_WORK TASK_. The answer must be every line from the entries below that includes "which".

[Dataset excerpts]
:::
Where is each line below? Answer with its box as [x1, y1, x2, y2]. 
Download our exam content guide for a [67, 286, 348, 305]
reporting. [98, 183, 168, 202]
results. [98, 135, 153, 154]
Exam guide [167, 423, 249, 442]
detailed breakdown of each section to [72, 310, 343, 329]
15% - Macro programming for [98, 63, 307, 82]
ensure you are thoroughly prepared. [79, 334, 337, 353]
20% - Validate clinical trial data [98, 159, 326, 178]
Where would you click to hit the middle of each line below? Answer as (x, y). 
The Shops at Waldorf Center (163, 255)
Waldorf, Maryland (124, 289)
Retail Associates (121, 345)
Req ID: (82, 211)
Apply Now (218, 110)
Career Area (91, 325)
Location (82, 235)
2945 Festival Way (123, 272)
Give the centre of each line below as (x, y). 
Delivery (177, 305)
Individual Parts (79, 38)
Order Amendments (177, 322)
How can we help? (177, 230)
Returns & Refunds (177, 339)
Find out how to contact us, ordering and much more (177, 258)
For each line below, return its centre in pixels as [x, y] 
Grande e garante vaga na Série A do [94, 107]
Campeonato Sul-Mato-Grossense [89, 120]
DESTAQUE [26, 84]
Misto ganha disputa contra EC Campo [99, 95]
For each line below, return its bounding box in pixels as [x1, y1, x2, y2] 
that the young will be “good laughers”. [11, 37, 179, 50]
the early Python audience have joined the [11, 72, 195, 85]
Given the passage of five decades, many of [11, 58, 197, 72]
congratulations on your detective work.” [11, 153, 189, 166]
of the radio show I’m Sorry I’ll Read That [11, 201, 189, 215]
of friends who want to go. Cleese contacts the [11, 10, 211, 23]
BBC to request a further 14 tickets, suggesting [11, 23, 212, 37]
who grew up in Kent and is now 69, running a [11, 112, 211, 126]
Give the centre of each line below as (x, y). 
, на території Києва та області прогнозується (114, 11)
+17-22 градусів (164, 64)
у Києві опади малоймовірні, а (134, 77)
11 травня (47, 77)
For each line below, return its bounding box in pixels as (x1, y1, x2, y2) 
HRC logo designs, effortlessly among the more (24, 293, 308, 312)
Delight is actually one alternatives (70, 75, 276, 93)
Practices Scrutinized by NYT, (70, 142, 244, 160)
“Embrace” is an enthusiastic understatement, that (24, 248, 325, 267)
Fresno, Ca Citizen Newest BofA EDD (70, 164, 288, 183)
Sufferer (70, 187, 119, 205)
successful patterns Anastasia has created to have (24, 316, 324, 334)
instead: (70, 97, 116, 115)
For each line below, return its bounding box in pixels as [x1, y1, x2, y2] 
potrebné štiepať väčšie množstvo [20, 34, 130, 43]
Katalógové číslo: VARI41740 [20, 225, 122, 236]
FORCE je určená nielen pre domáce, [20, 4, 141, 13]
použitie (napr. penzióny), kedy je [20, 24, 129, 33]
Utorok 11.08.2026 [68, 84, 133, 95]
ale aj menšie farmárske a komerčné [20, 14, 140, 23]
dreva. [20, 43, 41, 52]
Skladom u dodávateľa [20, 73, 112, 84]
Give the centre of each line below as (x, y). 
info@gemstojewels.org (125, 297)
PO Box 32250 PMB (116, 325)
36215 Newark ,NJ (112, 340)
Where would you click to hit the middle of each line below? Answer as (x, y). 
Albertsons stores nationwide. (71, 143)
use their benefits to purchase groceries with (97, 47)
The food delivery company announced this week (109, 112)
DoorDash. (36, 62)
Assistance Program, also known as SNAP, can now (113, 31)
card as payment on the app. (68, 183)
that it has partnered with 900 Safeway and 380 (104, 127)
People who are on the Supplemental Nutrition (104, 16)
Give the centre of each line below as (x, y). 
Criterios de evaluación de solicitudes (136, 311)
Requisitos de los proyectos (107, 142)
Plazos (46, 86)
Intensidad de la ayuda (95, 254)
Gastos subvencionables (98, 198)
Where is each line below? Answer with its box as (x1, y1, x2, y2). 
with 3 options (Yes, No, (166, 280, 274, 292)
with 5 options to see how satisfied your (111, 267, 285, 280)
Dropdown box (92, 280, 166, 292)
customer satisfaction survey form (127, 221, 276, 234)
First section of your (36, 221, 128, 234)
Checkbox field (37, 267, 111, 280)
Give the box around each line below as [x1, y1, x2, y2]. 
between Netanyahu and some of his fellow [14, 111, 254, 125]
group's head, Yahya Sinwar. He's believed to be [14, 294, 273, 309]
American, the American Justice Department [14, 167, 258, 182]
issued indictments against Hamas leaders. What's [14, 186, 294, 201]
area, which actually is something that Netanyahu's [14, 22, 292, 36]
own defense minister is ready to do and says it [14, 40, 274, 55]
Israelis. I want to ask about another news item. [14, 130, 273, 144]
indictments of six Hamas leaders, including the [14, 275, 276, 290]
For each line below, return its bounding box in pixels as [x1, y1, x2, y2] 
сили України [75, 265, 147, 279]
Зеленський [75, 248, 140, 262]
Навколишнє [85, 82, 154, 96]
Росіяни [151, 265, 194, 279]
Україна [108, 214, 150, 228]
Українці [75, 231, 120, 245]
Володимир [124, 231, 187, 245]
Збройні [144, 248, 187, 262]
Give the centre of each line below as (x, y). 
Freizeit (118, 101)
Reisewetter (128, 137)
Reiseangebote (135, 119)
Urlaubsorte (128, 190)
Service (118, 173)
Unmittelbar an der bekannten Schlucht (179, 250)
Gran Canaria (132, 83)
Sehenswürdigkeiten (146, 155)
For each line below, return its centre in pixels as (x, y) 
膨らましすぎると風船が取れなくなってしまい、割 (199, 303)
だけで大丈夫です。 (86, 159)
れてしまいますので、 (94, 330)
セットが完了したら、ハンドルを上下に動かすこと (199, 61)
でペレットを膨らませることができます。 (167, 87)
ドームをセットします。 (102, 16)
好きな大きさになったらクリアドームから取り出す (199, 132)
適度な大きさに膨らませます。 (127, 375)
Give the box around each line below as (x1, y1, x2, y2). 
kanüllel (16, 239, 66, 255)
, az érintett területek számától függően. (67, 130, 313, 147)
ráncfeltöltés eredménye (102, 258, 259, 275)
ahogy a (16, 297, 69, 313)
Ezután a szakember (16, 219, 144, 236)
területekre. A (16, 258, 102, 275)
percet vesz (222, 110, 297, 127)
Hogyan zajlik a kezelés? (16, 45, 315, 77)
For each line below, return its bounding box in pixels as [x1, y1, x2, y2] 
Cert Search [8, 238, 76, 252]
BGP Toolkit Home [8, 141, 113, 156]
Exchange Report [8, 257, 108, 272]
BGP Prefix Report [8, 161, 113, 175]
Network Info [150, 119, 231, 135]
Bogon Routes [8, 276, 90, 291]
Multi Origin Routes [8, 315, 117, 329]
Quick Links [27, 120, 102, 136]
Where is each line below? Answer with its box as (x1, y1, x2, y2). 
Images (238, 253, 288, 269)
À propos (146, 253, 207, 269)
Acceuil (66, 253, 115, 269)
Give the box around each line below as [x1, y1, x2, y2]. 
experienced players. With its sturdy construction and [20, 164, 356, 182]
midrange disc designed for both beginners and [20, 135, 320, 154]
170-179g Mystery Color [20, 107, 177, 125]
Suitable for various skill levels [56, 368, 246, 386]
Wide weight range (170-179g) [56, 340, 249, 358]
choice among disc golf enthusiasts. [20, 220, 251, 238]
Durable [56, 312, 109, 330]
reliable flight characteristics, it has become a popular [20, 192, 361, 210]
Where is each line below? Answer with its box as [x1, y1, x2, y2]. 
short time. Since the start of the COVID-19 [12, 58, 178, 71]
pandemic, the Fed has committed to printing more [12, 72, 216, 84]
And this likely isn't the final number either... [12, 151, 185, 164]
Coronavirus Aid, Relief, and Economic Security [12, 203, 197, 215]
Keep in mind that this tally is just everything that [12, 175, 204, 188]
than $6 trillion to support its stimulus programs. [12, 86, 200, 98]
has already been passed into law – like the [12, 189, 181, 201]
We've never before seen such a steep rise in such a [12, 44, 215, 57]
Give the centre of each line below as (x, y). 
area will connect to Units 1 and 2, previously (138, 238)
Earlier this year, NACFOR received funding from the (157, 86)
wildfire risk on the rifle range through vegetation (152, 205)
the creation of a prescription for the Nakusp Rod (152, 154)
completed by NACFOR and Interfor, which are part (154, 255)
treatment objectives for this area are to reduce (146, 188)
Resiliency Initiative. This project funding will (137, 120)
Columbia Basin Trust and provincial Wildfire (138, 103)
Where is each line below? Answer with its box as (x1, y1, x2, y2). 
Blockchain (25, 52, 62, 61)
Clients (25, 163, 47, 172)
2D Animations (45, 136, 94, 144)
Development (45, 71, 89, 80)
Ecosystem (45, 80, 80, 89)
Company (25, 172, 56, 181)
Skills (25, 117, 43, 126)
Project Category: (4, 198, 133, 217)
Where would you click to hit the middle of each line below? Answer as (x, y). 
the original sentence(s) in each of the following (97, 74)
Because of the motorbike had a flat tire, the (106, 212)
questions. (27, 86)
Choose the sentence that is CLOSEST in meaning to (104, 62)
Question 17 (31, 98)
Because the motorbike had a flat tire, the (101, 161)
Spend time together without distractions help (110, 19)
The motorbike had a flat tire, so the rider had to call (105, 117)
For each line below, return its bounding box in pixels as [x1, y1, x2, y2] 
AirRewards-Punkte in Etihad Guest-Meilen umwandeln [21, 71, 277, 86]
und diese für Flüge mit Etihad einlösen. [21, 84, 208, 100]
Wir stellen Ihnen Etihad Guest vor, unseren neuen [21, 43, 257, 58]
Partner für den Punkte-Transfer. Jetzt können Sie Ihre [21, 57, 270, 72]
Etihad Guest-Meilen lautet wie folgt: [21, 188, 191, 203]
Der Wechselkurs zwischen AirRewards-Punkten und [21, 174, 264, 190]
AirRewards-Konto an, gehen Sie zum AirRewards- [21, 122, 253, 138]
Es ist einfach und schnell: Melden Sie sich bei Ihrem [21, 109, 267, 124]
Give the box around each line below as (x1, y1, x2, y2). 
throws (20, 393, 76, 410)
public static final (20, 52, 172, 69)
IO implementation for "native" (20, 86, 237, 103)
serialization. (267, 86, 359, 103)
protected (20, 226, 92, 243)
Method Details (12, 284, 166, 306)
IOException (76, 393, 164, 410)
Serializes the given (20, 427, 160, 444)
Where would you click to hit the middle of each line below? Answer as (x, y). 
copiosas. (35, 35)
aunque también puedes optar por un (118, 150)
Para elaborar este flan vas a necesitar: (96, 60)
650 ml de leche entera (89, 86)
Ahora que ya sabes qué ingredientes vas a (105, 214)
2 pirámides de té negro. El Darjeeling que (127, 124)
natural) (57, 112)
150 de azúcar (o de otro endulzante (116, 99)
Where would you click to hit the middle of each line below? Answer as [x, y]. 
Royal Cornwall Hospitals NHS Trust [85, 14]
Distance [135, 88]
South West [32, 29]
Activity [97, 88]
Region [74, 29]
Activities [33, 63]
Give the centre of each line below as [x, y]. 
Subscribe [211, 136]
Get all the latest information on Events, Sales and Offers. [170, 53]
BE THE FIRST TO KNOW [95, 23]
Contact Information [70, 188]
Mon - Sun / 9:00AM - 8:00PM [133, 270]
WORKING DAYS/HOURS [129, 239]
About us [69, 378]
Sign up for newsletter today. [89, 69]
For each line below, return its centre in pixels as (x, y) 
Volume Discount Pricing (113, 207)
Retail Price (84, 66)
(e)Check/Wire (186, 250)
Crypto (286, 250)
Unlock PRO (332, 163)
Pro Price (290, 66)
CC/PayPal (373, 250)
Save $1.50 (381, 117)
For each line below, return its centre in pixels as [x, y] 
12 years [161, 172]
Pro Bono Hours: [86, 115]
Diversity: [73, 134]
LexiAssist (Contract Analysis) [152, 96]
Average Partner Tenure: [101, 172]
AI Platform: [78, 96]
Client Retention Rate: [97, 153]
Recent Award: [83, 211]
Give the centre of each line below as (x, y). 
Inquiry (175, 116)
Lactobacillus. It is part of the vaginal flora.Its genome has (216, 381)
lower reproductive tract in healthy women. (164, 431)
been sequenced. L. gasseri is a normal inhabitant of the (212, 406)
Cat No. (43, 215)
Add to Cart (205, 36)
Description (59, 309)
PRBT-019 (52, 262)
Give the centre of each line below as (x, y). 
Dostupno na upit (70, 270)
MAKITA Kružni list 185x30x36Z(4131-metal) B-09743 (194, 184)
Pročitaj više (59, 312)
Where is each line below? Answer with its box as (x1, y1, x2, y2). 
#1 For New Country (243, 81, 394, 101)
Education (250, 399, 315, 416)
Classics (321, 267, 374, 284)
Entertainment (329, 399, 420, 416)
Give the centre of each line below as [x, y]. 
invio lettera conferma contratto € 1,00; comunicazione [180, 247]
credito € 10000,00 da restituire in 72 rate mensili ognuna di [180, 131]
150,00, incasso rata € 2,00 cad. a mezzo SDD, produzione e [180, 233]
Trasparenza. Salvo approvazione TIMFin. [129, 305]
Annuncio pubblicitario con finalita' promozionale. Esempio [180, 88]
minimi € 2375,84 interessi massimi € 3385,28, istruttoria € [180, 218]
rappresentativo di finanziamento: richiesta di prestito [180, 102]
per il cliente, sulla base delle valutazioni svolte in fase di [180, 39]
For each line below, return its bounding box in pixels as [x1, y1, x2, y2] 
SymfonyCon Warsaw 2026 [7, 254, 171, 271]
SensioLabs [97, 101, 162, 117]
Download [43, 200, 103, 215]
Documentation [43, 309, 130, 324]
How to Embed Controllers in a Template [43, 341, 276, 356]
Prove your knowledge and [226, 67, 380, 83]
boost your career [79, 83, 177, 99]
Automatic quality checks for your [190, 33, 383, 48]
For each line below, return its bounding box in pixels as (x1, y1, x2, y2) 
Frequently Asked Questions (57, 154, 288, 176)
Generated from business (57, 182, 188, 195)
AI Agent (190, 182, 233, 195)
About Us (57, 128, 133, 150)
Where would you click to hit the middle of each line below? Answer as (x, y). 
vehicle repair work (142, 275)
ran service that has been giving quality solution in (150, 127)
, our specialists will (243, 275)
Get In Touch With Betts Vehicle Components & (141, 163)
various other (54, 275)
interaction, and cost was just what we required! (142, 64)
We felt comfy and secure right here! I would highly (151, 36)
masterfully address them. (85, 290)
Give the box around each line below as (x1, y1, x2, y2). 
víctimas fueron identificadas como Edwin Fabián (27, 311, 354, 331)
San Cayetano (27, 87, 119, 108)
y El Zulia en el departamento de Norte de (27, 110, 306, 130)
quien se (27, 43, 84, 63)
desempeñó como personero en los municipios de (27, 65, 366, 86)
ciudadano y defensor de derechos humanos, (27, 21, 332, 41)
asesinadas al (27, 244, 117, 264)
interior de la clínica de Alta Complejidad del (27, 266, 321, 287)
:::
_OUTPUT_.
area, which actually is something that Netanyahu's [14, 22, 292, 36]
completed by NACFOR and Interfor, which are part (154, 255)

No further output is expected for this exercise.